16 Septembre : Le jeu semble à nouveau disponible au téléchargement.
Chaque année, la journée commémorative du
11 septembre nous rappelle les attentats survenus à New York en 2001 : les deux tours jumelles du World Trade Center se sont effondrées après avoir été percutées par deux avions. Depuis, la journée du 11 septembre donne lieu à des manifestations, évènements commémoratifs, etc. On remet notamment en question la mission américaine en Afghanistan et toute la présumée lutte anti-terroriste qui sévit sur la planète.
Cette année, le débat a mis sous les projecteurs le jeu
MuslimMassacre, un jeu vidéo 2D dans lequel le héros est un Américain parachuté au Moyen-Orient. Sa mission est d'exterminer tous les Musulmans qu'il croise. Tous les préjugés et stéréotypes y sont illustrés : turbans, barbes et armes à feu.
Mohammed Shafiq, président de la Ramadhan Foundation, réagit à la controverse qui entoure ce jeu :
Citation : Mohammed ShafiqEncourager les enfants et les jeunes gens à tuer les Musulmans dans un jeu est inacceptable, de mauvais goût et profondément offensant.
Depuis que la polémique a fait surface, l'auteur du gratuiciel a retiré son jeu et le site associé. La page,
http://www.muslimmassacre.com/, a été remplacée par un texte d'excuses de l'auteur dans lequel il précise quelles étaient ses réelles intentions.

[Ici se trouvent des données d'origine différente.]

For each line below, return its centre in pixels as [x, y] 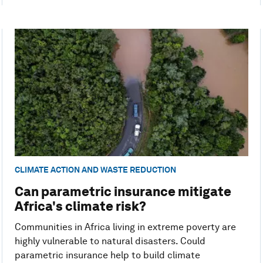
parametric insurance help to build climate [107, 255]
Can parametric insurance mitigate [123, 191]
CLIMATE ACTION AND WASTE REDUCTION [95, 170]
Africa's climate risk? [80, 206]
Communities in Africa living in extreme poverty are [125, 227]
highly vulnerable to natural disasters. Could [110, 241]
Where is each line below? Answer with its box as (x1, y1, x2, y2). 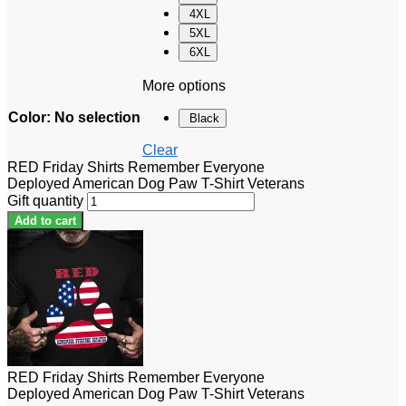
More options (142, 77, 226, 93)
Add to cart (14, 213, 76, 227)
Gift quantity (7, 192, 83, 208)
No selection (54, 109, 140, 125)
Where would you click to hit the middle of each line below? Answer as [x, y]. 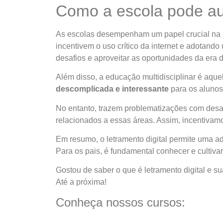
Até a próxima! [81, 182]
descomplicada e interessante [112, 89]
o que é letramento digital [161, 170]
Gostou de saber [86, 170]
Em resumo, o [81, 139]
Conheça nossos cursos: [120, 202]
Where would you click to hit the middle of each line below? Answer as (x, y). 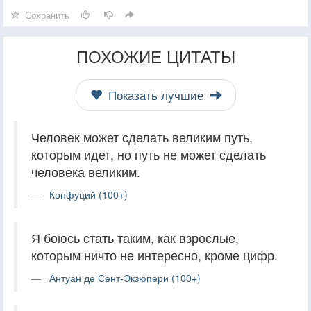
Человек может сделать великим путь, (142, 137)
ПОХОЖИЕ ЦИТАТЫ (155, 56)
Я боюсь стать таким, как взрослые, (135, 237)
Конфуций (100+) (89, 194)
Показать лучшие (155, 95)
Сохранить (47, 15)
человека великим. (86, 171)
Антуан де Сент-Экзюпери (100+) (125, 277)
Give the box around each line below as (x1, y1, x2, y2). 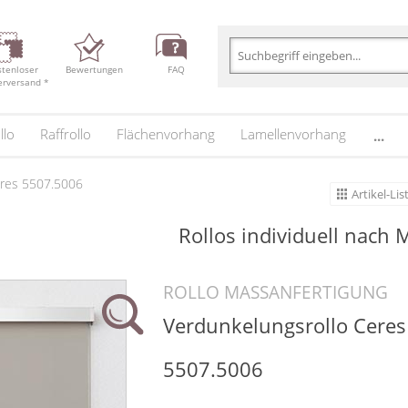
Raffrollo (39, 124, 91, 143)
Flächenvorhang (116, 124, 215, 143)
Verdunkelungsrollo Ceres (162, 311, 406, 340)
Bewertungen (66, 63, 124, 76)
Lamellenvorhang (240, 124, 346, 143)
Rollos (178, 221, 242, 249)
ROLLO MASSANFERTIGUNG (162, 279, 388, 304)
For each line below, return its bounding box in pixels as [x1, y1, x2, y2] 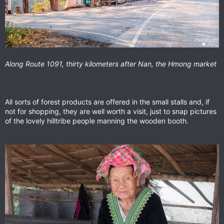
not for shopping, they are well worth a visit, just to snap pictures [5, 107, 216, 116]
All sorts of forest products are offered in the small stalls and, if [5, 97, 209, 106]
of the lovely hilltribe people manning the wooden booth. [5, 116, 188, 125]
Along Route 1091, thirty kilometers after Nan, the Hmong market [5, 59, 216, 68]
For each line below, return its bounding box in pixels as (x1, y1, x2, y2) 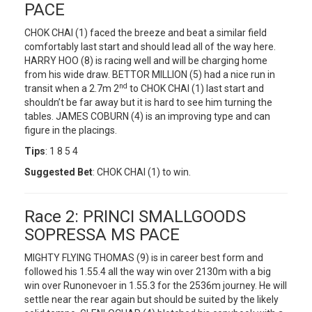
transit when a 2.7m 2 (24, 83, 119, 94)
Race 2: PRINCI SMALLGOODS (24, 207, 246, 226)
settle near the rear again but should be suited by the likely (24, 294, 279, 305)
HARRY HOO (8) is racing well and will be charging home (24, 55, 267, 66)
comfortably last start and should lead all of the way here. (24, 41, 276, 52)
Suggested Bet (24, 166, 93, 178)
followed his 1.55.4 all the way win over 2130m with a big (24, 266, 271, 277)
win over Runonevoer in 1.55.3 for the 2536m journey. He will (24, 280, 287, 291)
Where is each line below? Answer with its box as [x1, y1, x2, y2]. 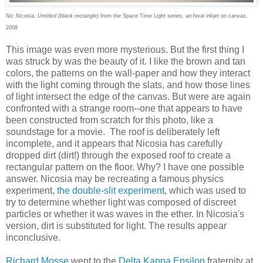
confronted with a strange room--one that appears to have [6, 103, 242, 114]
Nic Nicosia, [6, 13, 38, 19]
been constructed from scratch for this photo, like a [6, 115, 213, 126]
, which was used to [164, 186, 246, 196]
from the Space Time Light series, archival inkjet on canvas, [99, 13, 248, 19]
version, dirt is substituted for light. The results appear [6, 221, 227, 231]
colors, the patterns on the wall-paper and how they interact [6, 68, 250, 79]
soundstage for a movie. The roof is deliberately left [6, 127, 220, 137]
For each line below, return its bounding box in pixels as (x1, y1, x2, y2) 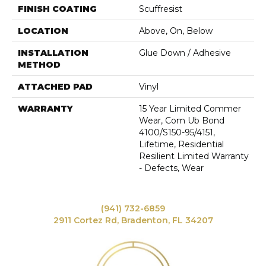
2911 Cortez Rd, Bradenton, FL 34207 (53, 215, 213, 226)
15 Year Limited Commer (139, 103, 241, 115)
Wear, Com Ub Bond (139, 115, 224, 126)
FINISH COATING (18, 4, 97, 15)
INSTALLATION (18, 47, 88, 59)
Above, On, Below (139, 26, 213, 37)
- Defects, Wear (139, 163, 204, 174)
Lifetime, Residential (139, 139, 224, 150)

L'auteur du jeu, un Australien de 22 ans connu sous le pseudonyme de Sigvatr, est un programmeur indépendant. Il affirme que la nature du jeu visait à montrer et dénoncer l'absurdité des préjugés dont sont victimes les Musulmans sur la planète. Selon lui, c'était une ironie très poussée de cette très fausse association des Musulmans au terrorisme. Était-ce vraiment son intention initiale, ou affirme-t-il simplement cela pour se faire pardonner ? La question est légitime.
Bref, les vives réactions que ce jeu a suscitées nous montrent que malheureusement, malgré le progrès, la communauté musulmane est encore victime de jugements sans fondement. La question de la violence dans les jeux vidéos est également soulevée : quelles sont les limites ? Rappelons-nous par exemple le cas de Grand Theft Auto, un jeu désormais interdit dans plusieurs pays.